BROKEN SOCIAL SCENE, FEIST, STARS and others at Fort York Garrison Common, Saturday, June 8. Rating: NNNN

Torontonians complain a lot about venues. Sound Academy is far away. The ACC is too big. The sound is bad here and the sightlines terrible there. Saturday’s Field Trip festival proved that Fort York Garrison Common might be the city’s best place for a concert, combining green fields, heritage buildings and glimpses of city life between the trees – on the north side, a lush green wall on the south side, half-built condos and construction cranes punctuating the skyline.

It was an apt juxtaposition for a festival showcasing both the veteran and more recent additions to the Arts & Crafts label. Even Field Trip’s headliners embodied that natural vs. brand-new aesthetic. Feist and Broken Social Scene took radically differently approaches to their main-stage sets. The former put an electronic spin on her fan favourites, reconfiguring them until they were unrecognizable, while Broken Social Scene played their breakout album You Forgot It In People from start to finish.

Feist started with an eight-person band (including Snowblink and Charles Spearin of Do Make Say Think) and spirited performances of songs from her latest album, Metals. But the ensemble was quickly reduced to three – and that’s when the electronics kicked in. She looped her voice on My Moon My Man and swapped an acoustic guitar for a sampler on 1234. It surprised the crowd members looking for sing-a-longs, and at times seemed awkward and forced, as if Feist was trying to stay relevant in a music age where Grimes is the new It Girl.

On the other hand, Broken Social Scene’s performance of You Forgot It In People was spot-on and nostalgia-laden, reminding us why A&C became one of the country’s most important indie labels in the first place.
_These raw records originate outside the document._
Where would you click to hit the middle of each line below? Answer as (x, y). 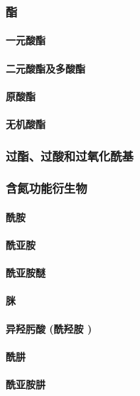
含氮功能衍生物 (47, 188)
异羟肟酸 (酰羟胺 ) (49, 328)
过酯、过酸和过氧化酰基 (70, 155)
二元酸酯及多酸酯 (45, 68)
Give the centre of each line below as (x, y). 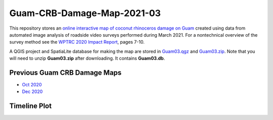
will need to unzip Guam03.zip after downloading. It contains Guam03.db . (87, 58)
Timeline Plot (31, 106)
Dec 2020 (32, 92)
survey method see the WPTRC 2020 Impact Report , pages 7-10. (77, 42)
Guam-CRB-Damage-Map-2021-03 (85, 13)
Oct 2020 (32, 85)
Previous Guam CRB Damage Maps (65, 73)
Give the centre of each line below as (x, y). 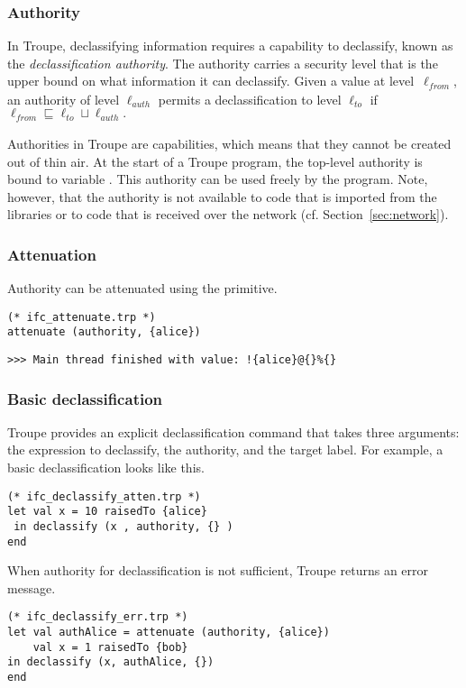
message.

Brendan Canning and Kevin Drew took turns at the mic, and Lisa Lobsinger, Amy Milan of Stars and Feist accompanied them throughout the night.

Other festival highlights included Cold Specks’ insane live singing voice – best showcased when her band would pause and she’d belt a cappella (how the London-dwelling Canadian manages to channel so much gospel and American-south soul is remarkable) Timber Timbre’s chilling performance (he sang, “All I need is some sunshine” while overcast skies threatened above), and Bloc Party playing hits from Silent Alarm as well as their newer, dancier songs.
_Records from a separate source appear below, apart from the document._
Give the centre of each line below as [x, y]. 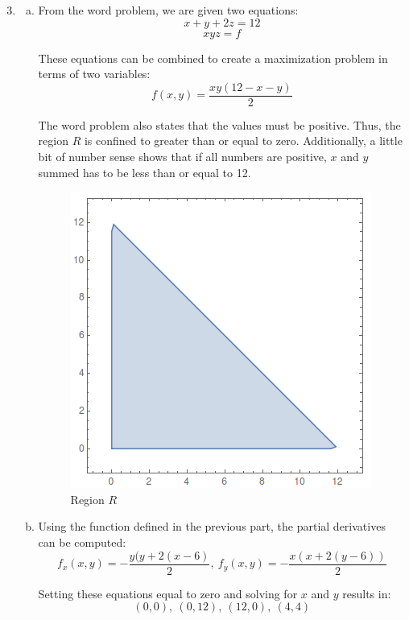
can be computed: [82, 542]
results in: [367, 593]
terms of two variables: [94, 74]
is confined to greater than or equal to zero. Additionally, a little [243, 141]
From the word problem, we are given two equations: [168, 10]
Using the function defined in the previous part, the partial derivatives [212, 526]
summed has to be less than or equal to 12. [145, 172]
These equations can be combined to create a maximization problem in [213, 58]

Field Trip made the most of the day, supplementing their lineup with the best concert food – food trucks and independent vendors and mini versions of Toronto hot spots – multiple bars and even a hula-hoop lawn. The two stages were close to one another, making it easy to catch each of the 15 acts (if anyone had the stamina). A pretty great birthday party – hopefully we won’t wait another ten years.